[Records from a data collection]
•••

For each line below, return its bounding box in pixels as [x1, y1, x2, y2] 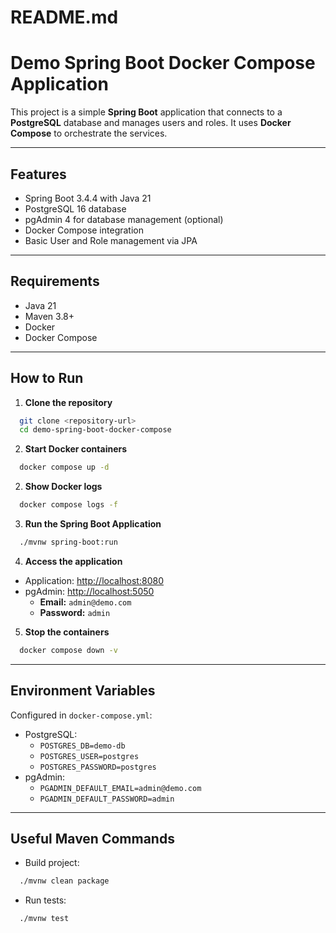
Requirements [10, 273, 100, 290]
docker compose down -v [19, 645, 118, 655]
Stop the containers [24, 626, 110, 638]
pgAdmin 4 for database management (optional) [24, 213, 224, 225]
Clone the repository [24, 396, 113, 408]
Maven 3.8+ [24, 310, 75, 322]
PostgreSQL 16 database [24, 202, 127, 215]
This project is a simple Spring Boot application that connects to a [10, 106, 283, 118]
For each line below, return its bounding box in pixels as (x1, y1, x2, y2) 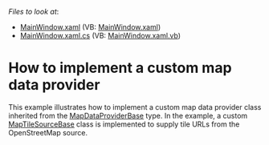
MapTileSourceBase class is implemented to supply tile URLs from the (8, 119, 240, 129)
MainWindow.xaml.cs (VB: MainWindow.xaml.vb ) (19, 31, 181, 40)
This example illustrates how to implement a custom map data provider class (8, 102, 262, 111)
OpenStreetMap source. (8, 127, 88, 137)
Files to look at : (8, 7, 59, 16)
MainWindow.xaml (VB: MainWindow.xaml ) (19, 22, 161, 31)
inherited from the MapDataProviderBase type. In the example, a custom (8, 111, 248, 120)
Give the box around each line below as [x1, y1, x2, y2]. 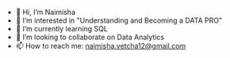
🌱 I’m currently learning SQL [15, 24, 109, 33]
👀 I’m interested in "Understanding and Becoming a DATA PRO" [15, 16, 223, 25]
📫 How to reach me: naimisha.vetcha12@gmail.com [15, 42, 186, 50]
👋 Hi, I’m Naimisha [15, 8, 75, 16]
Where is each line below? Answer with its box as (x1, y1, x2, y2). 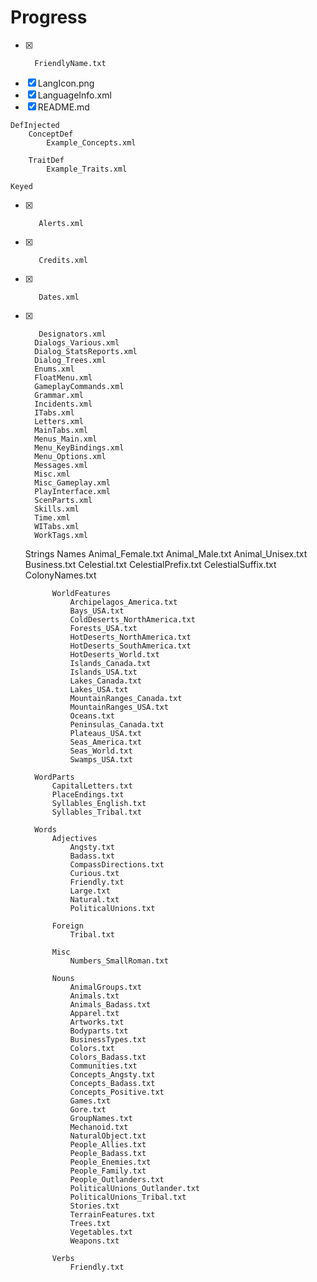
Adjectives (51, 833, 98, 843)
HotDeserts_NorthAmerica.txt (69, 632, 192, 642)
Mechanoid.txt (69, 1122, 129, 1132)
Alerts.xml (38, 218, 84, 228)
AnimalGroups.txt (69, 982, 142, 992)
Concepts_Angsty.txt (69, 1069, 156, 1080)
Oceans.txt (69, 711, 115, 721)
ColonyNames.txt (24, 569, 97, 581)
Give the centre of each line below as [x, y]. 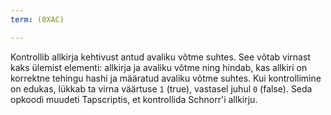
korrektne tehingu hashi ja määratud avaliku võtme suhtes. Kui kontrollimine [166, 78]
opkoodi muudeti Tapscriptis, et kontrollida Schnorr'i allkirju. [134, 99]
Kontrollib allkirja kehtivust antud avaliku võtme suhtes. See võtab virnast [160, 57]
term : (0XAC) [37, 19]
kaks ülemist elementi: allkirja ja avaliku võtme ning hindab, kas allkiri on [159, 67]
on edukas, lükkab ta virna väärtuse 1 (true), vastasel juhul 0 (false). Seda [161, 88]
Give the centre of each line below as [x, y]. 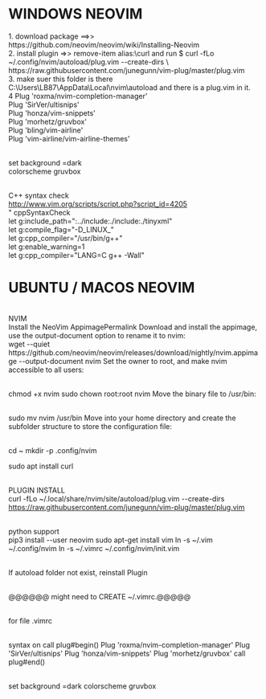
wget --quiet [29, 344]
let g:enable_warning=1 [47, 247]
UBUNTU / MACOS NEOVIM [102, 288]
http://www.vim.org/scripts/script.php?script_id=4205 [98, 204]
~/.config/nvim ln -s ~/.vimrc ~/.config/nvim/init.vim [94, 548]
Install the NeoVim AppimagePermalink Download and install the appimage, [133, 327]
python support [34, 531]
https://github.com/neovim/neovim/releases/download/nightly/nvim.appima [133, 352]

•••

Across the records above, how many lines contain the word "allkirja"? Please give that number alone.

2